Start of EXERCISE INPUT

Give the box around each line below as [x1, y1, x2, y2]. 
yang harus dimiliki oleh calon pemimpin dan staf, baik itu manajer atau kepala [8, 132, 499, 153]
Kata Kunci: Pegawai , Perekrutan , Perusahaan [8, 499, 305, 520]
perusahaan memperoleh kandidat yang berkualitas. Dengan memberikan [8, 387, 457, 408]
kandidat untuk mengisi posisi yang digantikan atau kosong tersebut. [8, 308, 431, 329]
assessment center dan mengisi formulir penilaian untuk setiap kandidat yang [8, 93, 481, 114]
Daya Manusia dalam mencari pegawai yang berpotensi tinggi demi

End of EXERCISE INPUT
Start of EXERCISE INPUT

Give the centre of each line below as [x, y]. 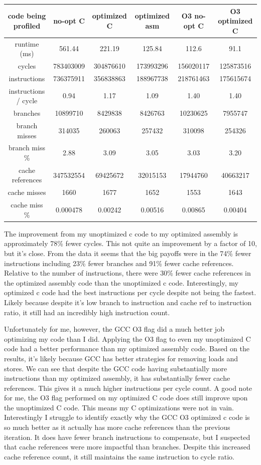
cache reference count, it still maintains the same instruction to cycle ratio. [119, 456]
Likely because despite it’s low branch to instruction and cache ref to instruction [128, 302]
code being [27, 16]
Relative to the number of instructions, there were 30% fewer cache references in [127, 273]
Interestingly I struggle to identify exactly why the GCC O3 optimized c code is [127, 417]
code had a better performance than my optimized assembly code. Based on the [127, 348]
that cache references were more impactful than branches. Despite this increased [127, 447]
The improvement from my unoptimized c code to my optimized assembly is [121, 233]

End of EXERCISE INPUT

Would you please copy exactly the part of the entries above that begins at the line containing "Interestingly I struggle" and ends at the line containing "The improvement from", both lines included?

Interestingly I struggle to identify exactly why the GCC O3 optimized c code is [127, 417]
code had a better performance than my optimized assembly code. Based on the [127, 348]
that cache references were more impactful than branches. Despite this increased [127, 447]
The improvement from my unoptimized c code to my optimized assembly is [121, 233]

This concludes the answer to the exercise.